The unsanctioned allocation of land at the conservancy is threatening the existence of one of Beitbridge’s prime conservation areas and a potential tourism drawcard.

According to documents seen by The Standard, in a meeting attended by senior government officials in Harare in November last year to discuss the problems on the conservancy, it was agreed that Mananje was the responsibility of the Environment and Tourism ministry since 2006 and that anybody settled there should be removed immediately.

However, six months after the meeting, the settlers have not left the property and the Lands ministry officials are allegedly bringing in more people.

“Due to the illegal movement of hundreds of cattle and goats into the conservancy with the resultant overgrazing, as well as the theft of 57 kilometres of game fencing and the cutting down of trees in the riverine forest, the environment is in the process of being destroyed,” reads one of the documents.

“None of the illegally issued offer letters on the conservancy have yet been cancelled.”

There are fears the Lands ministry is now dithering on addressing the matter.
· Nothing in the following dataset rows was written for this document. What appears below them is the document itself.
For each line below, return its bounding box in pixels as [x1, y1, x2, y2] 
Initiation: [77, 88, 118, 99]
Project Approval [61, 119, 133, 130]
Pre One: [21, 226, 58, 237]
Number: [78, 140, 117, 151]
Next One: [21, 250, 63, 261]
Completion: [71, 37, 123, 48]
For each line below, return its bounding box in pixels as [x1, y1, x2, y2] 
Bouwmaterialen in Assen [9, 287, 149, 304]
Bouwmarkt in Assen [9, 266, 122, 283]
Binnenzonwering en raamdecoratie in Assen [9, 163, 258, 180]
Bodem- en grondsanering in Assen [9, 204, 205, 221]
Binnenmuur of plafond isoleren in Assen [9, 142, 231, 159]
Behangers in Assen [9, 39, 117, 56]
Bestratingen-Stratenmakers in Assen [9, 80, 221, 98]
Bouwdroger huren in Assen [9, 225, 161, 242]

“In discussions with Mr Dakarai [Lands minister Douglas Mombeshora’s personal assistant], Mr Ferguson was told that the matter had been handed over to the deputy director responsible for resettlement Mr Dendere, and recommendations had been prepared for the minister’s consideration, the document added.

“In light of the minister’s undertaking, one would have expected the matter would have been handed over to the Lands ministry’s legal department to process the cancellation of all the offer letters held by people who are all at law, ‘illegal occupants.’
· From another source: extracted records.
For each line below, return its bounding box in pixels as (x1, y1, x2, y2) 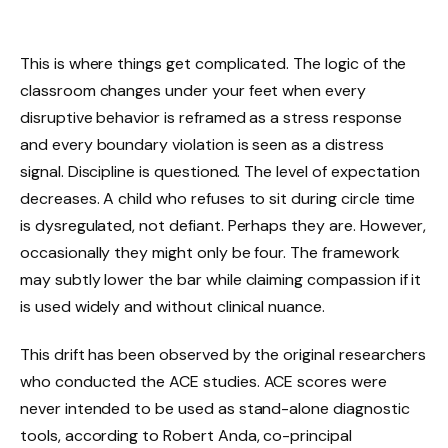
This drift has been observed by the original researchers (20, 344, 427, 366)
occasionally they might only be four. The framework (20, 242, 400, 264)
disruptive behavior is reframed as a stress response (20, 107, 402, 129)
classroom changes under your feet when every (20, 80, 366, 102)
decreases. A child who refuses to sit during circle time (20, 188, 416, 210)
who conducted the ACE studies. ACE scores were (20, 371, 387, 393)
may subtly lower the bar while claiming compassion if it (20, 269, 422, 291)
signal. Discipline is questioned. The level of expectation (20, 161, 421, 183)
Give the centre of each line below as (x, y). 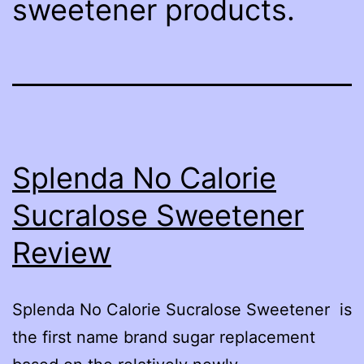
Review (62, 252)
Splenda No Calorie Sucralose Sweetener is (182, 309)
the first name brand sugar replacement (164, 337)

“The matter should be very simple — the illegally issued offer letters should be withdrawn by the Ministry of Lands and it is most distressing that five months after the minister gave the undertaking to do so, nothing has been done.”

The government last year assured Zimbabwe’s few remaining white farmers that the government would protect them from illegal invasions as a way of assuring investors that the country respected property rights.

Mananje has been invaded several times in 2002, 2005 and 2010 by groups that routinely threatened staff and evicted them from their living quarters.

The invaders have also stopped hunters from entering the conservancy and the owners believe property worth $1 million, including 57km of game fencing, has been destroyed by the invaders.

The document says Ferguson owns two companies that bought lots 7A and 8 of Jopempe Block soon after independence with a certificate of no interest from government.

“The land was classified as unsuitable for resettlement or ranching, so he then converted this land into Mananje Conservancy,” the document says.

“It has around 800 eland, 1 000 wildebeest, 600 zebra, 3 000 impala and 150 giraffe, as well as leopard, cheetah, bushbuck, duiker, Nyala and occasionally elephants.”

Ferguson believes local Lands ministry officials are misleading the government on activities at the ranch and have assured the illegal settlers, who have all been served with High Court ejectment orders, to ignore the instructions as they don’t apply to them.

Police have also been accused of turning a blind eye to the illegal activities at Mananje.